• _WHAT THIS TASK INVOLVES_:
Your answer should be every line with the word "Nora", copied from the data below.

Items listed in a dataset
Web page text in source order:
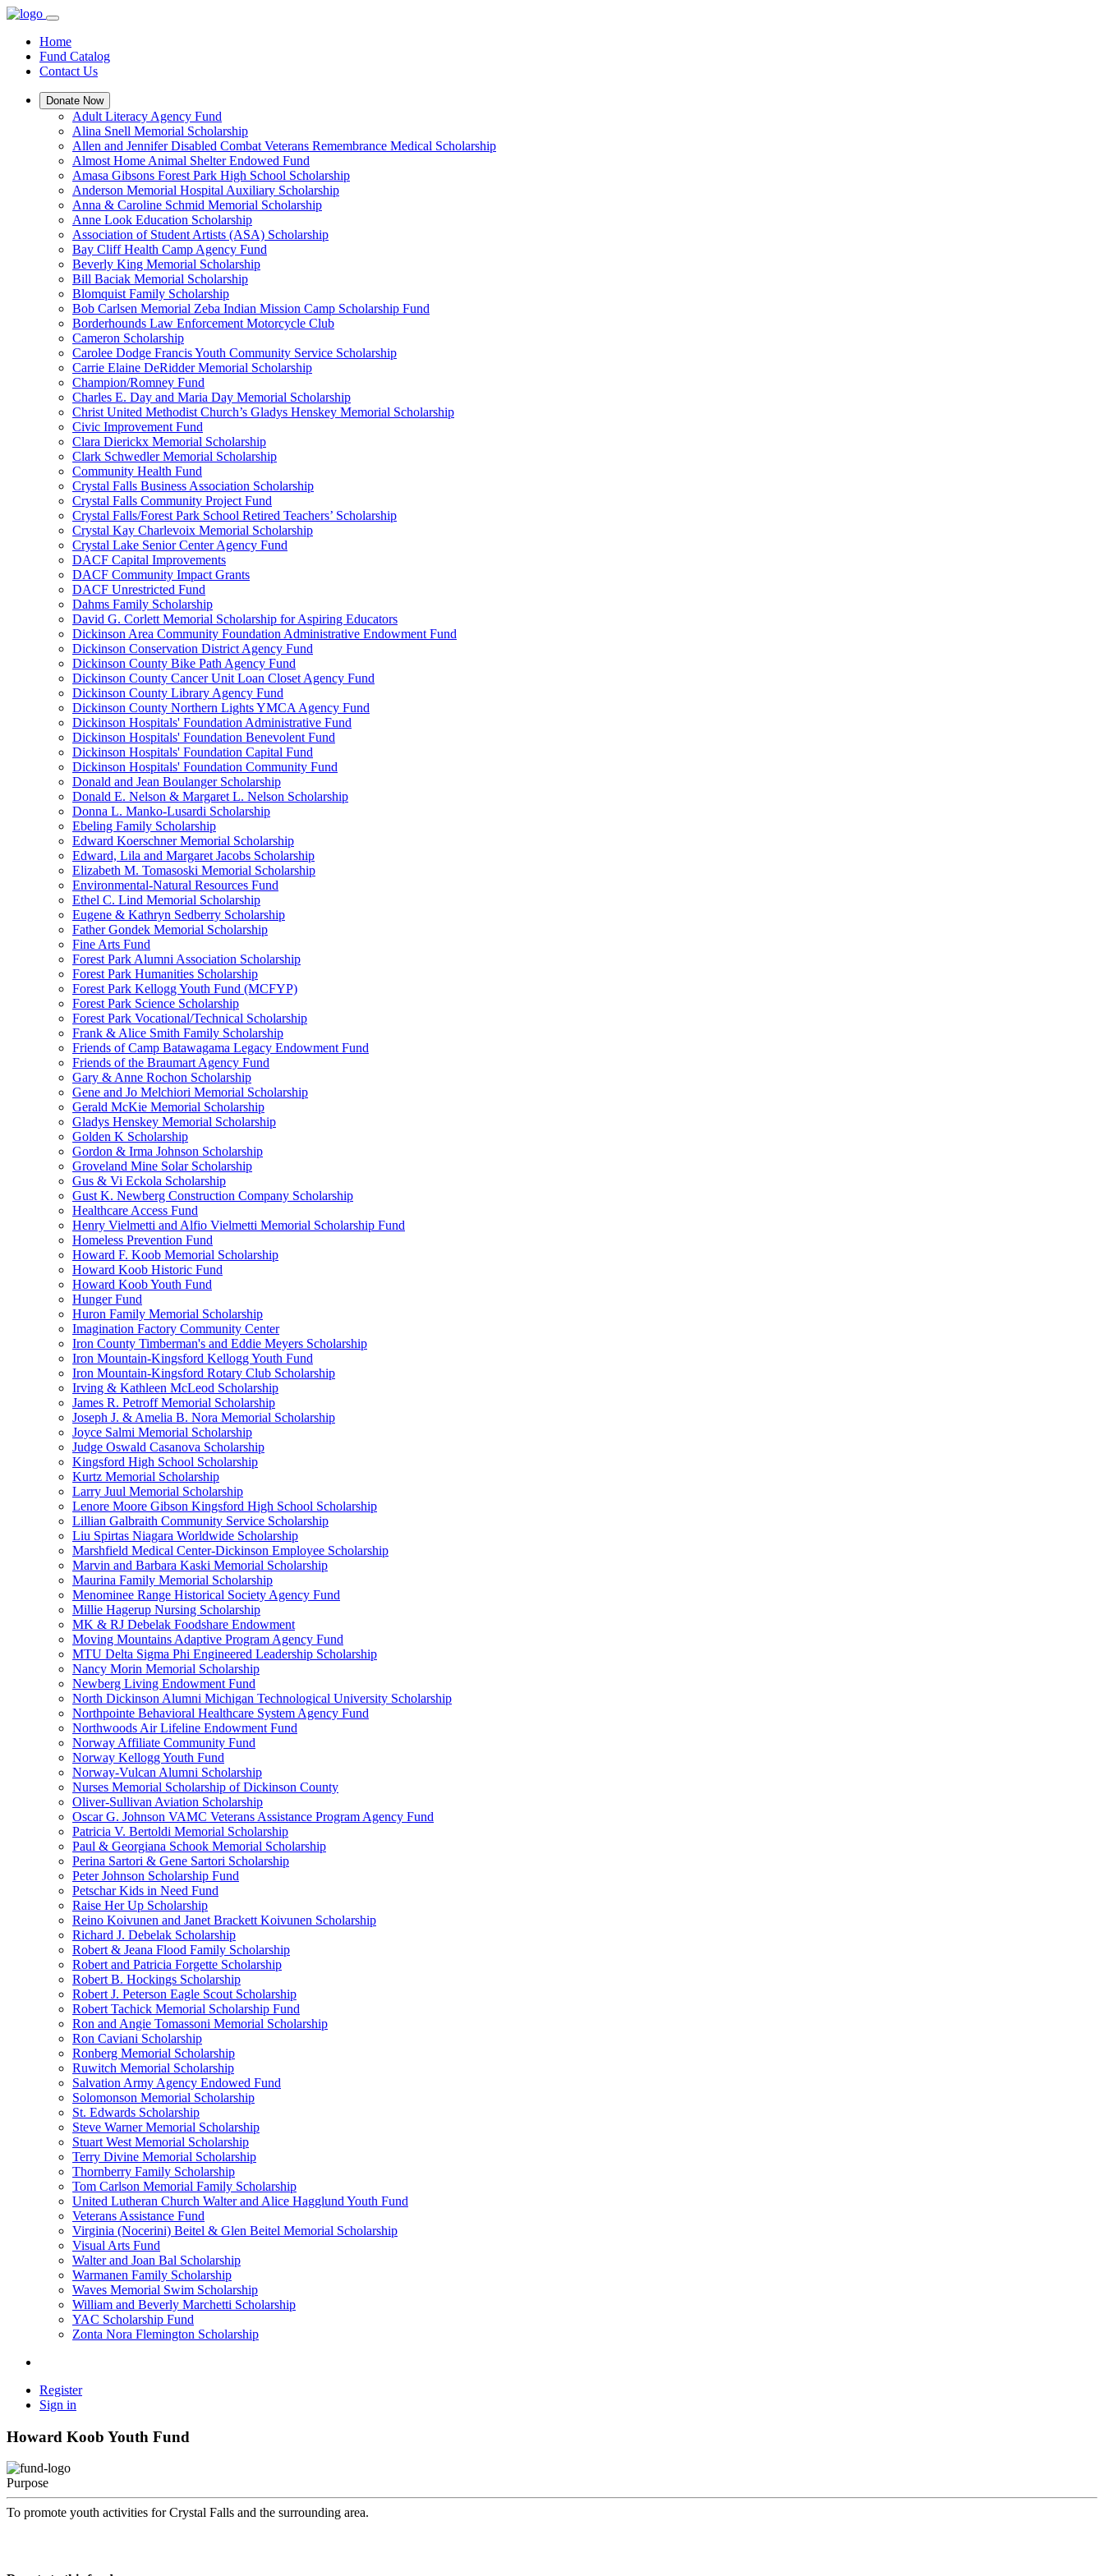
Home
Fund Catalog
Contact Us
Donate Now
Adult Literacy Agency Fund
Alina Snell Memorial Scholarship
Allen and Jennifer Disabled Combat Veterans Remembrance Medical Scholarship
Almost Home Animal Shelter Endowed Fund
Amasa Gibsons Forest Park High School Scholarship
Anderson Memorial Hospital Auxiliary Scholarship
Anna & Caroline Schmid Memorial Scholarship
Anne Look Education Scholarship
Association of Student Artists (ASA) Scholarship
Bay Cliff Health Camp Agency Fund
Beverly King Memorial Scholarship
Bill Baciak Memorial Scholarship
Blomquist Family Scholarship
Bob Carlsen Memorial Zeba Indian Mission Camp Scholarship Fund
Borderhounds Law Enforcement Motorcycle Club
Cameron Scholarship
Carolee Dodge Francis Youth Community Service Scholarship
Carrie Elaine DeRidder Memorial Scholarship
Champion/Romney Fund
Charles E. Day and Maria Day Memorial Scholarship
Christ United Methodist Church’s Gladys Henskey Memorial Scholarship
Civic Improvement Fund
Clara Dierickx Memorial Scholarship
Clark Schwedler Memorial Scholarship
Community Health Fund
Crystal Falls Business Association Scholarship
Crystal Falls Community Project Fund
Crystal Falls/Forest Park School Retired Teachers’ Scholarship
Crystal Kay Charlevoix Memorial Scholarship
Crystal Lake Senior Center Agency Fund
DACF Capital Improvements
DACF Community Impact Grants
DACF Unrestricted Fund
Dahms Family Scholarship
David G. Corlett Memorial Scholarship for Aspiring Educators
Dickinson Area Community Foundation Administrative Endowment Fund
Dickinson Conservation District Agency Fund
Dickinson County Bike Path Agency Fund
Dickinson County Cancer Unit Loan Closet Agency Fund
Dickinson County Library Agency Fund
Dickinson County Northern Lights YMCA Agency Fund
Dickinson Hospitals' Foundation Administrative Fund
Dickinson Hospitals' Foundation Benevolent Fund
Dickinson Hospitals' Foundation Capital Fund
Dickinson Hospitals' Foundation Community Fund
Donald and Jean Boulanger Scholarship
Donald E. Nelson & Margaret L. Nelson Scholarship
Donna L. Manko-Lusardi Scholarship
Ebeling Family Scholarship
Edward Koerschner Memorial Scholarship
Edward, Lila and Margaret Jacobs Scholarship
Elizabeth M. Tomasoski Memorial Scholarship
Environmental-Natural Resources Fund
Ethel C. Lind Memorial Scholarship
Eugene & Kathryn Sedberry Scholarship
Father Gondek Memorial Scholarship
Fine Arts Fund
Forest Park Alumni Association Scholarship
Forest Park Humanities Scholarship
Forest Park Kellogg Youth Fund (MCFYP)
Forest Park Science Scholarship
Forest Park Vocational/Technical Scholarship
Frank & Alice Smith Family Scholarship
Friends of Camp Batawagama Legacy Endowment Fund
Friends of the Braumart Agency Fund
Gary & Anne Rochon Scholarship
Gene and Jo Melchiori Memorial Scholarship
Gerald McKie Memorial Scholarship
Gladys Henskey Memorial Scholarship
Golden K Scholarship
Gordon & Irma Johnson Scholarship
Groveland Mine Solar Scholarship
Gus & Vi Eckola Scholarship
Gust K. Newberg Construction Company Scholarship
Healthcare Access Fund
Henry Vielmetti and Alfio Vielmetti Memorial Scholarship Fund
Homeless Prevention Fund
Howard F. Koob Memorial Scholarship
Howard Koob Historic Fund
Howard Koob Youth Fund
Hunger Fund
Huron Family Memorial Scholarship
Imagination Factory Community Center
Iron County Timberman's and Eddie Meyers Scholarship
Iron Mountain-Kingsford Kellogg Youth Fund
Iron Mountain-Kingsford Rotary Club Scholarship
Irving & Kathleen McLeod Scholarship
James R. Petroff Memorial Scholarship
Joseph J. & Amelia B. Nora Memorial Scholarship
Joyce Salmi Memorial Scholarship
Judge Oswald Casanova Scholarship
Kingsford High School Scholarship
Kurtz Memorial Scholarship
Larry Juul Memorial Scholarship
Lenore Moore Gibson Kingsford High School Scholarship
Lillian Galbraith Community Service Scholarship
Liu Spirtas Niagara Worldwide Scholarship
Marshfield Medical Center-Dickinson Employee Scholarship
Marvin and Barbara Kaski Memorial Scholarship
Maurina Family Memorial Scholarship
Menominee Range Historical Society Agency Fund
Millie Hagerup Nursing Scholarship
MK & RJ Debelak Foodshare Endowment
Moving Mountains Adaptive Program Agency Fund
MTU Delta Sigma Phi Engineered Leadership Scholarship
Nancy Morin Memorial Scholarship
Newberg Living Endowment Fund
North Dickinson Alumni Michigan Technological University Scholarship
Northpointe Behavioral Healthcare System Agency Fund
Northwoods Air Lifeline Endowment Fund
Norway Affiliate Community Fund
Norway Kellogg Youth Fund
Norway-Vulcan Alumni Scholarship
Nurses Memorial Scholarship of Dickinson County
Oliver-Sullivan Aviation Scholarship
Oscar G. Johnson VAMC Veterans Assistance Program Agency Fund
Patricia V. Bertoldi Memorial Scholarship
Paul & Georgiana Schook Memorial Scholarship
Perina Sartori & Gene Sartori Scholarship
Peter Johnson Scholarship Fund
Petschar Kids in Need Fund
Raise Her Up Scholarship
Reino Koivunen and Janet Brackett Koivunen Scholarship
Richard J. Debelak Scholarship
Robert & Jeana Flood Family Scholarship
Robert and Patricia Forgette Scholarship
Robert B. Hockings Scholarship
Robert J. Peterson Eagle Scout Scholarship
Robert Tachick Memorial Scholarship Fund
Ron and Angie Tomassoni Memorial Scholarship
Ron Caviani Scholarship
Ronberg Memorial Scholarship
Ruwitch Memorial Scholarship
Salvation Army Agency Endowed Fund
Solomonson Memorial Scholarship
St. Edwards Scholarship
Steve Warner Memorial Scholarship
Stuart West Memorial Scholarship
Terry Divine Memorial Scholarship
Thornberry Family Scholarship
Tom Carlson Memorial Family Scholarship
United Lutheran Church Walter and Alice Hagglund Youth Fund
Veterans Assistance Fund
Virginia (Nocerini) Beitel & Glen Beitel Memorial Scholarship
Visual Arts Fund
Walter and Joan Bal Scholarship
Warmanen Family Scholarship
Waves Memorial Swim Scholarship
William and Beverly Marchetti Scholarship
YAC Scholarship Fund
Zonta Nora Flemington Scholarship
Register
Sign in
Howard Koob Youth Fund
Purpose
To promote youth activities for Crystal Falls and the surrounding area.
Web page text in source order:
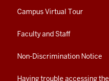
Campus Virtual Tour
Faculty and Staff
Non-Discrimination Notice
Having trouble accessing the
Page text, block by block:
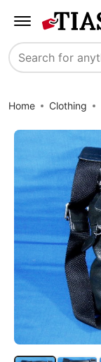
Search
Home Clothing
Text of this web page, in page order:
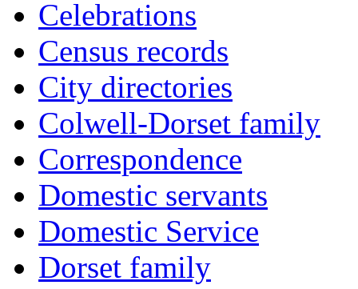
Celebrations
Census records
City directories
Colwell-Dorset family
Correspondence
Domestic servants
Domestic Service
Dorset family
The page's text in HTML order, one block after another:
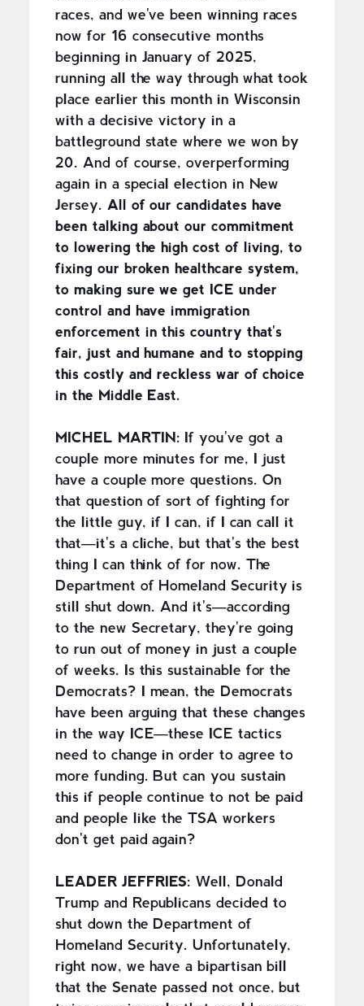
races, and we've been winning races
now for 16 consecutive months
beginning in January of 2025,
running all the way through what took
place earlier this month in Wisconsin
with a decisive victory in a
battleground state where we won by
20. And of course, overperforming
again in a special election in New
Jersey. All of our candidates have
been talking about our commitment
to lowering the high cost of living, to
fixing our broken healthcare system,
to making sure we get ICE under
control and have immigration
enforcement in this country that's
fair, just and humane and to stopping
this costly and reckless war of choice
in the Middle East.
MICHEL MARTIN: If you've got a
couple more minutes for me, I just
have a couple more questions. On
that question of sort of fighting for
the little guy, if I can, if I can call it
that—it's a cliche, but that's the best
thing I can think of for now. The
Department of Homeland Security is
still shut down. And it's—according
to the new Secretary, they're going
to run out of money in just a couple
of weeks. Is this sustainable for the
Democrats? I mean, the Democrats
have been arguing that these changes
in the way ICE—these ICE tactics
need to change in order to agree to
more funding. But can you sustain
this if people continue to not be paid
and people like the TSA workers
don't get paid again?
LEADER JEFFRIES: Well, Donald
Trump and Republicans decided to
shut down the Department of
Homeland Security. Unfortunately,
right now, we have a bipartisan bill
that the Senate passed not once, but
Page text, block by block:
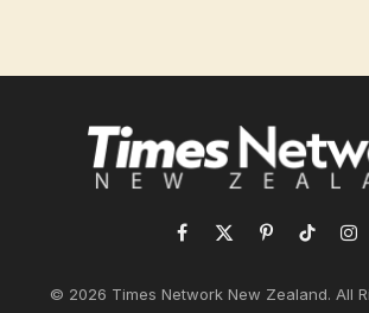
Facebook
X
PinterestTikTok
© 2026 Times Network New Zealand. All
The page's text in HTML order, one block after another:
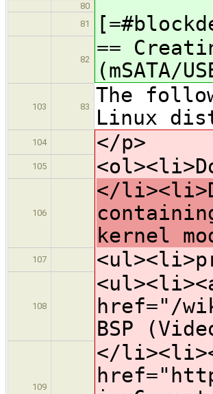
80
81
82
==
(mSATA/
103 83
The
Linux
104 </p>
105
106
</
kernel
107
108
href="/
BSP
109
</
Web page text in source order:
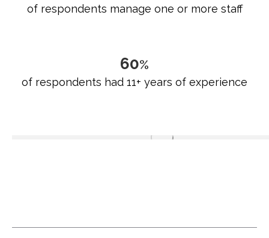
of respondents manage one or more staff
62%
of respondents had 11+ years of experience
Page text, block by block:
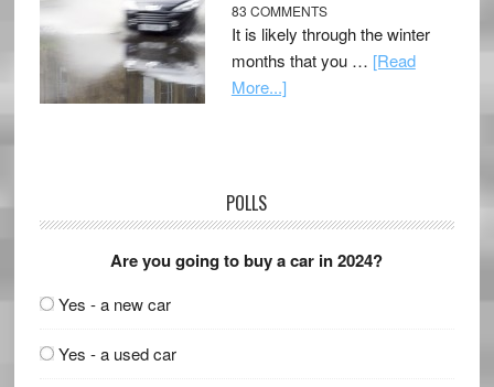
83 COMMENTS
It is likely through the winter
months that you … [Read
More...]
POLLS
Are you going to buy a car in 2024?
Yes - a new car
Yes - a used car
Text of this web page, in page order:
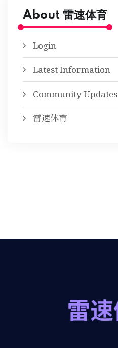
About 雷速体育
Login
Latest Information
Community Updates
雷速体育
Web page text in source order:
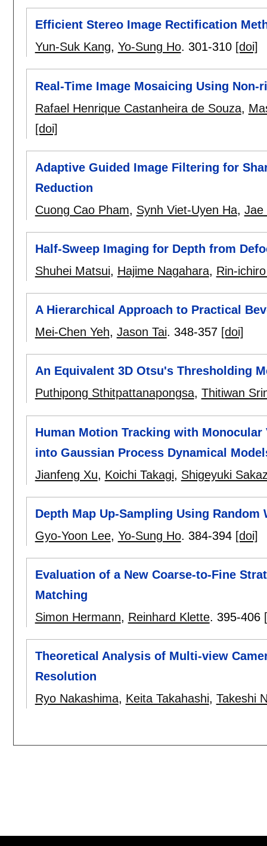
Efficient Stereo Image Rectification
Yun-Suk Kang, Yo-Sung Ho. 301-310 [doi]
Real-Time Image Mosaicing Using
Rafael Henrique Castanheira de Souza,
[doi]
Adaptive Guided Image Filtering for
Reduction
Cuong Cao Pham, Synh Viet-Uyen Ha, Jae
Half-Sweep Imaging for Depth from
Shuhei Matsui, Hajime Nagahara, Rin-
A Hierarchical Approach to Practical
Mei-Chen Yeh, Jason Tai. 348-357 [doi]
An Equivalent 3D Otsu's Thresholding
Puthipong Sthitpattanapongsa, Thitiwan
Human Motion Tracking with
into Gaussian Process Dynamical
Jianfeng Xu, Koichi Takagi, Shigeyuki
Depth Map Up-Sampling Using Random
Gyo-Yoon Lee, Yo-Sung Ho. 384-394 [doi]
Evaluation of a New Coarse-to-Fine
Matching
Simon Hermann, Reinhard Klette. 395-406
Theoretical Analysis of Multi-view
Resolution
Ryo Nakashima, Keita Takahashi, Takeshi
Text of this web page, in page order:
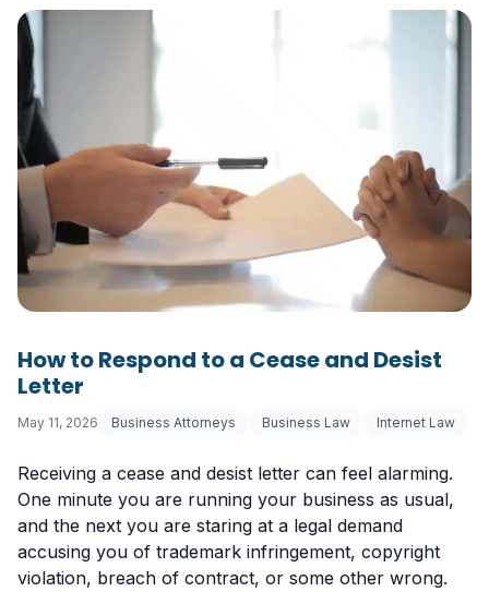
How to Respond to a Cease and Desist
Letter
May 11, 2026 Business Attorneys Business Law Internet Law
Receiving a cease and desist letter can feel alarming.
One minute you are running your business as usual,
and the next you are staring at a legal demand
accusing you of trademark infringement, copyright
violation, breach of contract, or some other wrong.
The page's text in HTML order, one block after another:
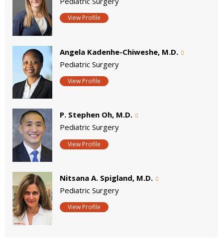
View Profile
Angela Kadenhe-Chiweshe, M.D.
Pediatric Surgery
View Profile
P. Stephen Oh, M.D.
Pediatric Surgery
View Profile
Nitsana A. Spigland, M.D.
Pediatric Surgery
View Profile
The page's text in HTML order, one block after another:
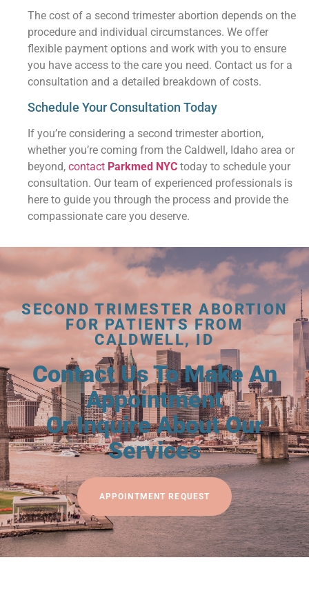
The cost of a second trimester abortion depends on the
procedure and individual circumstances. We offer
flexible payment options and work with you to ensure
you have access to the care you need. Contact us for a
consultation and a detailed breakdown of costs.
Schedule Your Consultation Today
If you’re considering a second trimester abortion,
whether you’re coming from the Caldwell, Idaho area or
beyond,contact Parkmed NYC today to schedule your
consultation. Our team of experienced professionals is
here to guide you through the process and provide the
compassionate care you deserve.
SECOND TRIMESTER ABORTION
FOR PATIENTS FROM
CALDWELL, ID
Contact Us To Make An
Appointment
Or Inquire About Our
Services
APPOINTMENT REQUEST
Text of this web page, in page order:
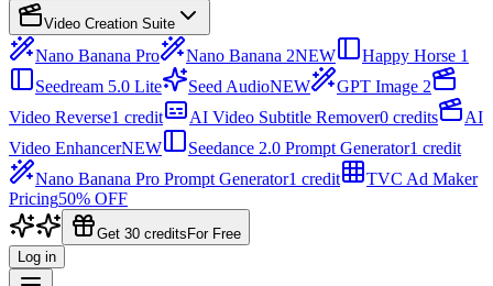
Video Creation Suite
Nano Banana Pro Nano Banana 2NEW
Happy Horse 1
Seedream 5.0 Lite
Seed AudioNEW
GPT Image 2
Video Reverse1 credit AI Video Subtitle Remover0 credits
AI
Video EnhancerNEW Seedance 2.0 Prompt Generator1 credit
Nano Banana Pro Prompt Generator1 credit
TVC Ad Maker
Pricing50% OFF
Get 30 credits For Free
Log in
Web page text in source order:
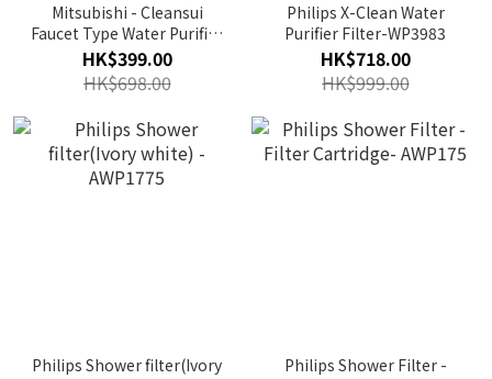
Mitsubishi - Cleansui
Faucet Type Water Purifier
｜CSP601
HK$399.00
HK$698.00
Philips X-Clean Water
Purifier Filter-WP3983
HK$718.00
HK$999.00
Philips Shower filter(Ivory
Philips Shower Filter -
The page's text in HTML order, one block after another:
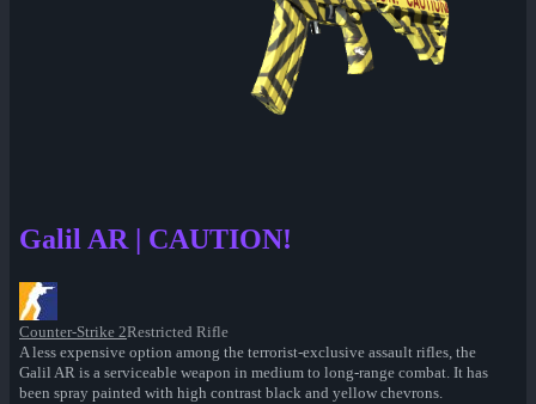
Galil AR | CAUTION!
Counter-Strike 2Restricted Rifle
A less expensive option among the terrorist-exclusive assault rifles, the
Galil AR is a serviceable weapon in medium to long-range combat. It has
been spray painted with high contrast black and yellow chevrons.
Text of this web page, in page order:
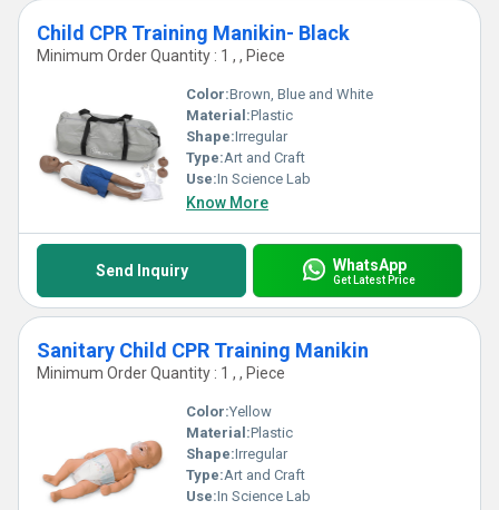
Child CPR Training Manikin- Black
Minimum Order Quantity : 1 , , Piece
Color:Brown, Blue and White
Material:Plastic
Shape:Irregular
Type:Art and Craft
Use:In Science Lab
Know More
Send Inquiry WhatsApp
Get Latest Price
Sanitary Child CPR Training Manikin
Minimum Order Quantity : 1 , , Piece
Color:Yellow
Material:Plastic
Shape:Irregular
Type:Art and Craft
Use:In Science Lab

• _ANSWER SPACE_:
Joseph J. & Amelia B. Nora Memorial Scholarship
Zonta Nora Flemington Scholarship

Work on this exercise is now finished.